(INSTRUCTIONS FOR THE TASK):
From the data, return each line holding the word "indoor".
··· LISTED ENTRIES
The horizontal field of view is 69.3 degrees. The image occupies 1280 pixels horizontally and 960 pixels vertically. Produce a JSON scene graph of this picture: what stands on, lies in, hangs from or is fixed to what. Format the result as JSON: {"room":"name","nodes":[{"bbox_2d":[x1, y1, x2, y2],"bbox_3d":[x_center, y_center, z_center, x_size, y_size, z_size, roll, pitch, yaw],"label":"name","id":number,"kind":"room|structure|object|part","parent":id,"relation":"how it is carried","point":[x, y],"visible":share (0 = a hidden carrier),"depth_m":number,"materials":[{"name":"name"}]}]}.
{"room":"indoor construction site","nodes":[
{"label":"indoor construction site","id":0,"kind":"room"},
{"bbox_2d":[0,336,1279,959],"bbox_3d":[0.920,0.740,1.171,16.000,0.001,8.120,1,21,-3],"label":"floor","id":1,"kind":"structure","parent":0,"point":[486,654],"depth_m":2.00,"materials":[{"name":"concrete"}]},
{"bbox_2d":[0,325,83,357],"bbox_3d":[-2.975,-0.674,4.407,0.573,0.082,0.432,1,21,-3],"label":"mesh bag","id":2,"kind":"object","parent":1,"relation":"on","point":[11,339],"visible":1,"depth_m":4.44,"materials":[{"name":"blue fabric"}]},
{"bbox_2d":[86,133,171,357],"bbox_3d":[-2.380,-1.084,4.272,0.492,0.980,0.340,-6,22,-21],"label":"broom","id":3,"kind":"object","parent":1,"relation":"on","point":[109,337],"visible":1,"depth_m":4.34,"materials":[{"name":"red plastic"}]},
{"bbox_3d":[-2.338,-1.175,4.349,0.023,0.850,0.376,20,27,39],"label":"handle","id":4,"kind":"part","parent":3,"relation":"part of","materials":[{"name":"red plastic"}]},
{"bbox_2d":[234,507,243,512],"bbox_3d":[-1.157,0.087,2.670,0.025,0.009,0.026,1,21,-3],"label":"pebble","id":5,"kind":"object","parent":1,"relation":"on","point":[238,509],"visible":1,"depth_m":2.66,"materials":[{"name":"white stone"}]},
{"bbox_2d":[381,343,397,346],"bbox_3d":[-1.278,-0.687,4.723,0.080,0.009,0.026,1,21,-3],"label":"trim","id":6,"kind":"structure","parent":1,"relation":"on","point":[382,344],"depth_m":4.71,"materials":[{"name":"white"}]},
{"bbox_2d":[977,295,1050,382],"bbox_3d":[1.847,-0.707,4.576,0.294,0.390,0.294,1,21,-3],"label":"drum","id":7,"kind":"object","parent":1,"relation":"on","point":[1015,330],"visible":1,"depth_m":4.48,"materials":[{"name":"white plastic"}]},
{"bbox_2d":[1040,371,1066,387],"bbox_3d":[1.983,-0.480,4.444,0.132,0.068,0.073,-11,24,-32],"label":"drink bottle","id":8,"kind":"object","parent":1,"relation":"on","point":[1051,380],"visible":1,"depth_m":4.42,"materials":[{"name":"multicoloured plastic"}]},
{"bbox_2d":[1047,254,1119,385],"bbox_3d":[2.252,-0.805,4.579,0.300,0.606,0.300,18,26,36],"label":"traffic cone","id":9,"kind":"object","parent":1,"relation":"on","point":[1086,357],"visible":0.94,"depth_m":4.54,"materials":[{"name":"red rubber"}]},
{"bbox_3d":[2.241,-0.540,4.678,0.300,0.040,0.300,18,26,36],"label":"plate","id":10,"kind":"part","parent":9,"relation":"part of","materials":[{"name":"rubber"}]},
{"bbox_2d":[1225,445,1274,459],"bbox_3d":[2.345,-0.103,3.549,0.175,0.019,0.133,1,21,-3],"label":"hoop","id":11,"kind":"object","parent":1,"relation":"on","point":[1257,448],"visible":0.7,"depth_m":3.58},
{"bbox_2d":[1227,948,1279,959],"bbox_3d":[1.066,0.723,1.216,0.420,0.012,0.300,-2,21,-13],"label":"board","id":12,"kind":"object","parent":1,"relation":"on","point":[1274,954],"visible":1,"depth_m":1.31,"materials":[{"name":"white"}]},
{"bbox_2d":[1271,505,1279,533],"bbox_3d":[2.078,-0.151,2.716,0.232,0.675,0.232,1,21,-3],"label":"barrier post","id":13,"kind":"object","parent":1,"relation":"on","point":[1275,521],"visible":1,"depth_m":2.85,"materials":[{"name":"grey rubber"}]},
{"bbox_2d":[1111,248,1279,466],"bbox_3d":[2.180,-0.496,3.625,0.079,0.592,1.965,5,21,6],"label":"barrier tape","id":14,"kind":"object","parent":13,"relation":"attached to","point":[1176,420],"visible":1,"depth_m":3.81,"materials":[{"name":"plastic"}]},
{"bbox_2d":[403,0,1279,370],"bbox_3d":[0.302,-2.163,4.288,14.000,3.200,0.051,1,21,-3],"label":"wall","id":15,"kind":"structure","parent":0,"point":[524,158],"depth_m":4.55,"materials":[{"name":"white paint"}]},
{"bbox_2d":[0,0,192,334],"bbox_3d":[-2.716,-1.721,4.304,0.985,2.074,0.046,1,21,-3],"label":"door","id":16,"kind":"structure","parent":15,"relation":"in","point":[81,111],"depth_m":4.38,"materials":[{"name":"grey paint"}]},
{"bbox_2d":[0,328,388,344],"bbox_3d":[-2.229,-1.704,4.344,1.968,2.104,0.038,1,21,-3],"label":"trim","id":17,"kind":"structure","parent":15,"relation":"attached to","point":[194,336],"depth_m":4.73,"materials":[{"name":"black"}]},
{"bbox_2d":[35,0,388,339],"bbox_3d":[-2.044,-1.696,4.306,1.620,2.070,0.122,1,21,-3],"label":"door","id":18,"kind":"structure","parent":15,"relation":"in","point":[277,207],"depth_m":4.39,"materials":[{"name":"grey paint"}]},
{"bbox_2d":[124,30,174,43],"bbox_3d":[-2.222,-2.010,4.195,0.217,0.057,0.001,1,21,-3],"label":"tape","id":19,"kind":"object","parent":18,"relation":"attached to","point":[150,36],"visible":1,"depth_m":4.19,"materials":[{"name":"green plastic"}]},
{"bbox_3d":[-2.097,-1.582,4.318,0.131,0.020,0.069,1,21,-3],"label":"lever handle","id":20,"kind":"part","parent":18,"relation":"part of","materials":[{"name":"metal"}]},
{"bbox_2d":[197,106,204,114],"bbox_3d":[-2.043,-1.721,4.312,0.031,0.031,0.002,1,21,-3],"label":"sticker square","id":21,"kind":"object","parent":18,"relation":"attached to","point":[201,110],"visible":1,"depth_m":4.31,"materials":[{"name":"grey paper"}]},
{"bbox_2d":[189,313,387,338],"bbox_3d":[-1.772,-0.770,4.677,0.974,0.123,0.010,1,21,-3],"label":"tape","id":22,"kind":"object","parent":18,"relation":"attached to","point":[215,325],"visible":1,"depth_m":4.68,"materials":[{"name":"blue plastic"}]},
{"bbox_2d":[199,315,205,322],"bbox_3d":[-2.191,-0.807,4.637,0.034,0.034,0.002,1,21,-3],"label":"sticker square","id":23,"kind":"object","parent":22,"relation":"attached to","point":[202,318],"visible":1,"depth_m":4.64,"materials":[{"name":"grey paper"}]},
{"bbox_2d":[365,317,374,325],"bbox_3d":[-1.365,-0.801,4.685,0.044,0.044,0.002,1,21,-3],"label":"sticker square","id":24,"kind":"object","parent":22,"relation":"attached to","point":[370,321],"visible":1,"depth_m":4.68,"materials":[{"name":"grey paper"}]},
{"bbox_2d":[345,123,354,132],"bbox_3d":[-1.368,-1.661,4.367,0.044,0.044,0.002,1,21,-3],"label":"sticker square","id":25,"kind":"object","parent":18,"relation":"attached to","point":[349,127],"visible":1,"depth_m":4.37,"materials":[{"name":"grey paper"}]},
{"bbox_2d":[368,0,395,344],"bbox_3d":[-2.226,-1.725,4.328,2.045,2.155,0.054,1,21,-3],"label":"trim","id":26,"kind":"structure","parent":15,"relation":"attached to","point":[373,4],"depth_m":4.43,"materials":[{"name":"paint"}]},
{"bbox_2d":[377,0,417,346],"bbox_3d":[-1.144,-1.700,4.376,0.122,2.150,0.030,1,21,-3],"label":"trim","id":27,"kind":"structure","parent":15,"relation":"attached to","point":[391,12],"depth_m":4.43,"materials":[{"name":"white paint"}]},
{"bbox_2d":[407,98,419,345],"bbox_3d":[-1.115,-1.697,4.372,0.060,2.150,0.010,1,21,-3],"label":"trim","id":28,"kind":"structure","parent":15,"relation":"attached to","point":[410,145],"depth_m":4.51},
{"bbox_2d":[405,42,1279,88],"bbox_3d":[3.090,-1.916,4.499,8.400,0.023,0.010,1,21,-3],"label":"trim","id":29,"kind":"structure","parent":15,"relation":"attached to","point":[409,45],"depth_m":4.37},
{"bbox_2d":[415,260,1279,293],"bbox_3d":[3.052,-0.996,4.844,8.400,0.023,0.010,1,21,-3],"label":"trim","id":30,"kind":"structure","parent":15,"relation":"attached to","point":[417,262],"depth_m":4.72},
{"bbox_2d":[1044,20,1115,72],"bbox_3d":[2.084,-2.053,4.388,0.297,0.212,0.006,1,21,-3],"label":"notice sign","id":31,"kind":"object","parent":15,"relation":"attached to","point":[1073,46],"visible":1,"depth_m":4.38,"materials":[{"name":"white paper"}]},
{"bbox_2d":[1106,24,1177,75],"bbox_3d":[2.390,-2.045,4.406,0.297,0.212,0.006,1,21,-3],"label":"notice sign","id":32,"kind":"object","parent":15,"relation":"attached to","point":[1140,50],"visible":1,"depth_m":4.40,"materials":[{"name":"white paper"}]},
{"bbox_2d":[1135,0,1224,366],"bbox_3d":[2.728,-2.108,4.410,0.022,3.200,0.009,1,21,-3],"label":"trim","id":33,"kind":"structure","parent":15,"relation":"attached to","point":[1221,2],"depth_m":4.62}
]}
······
(RESULT FOR THIS TASK):
{"room":"indoor construction site","nodes":[
{"label":"indoor construction site","id":0,"kind":"room"},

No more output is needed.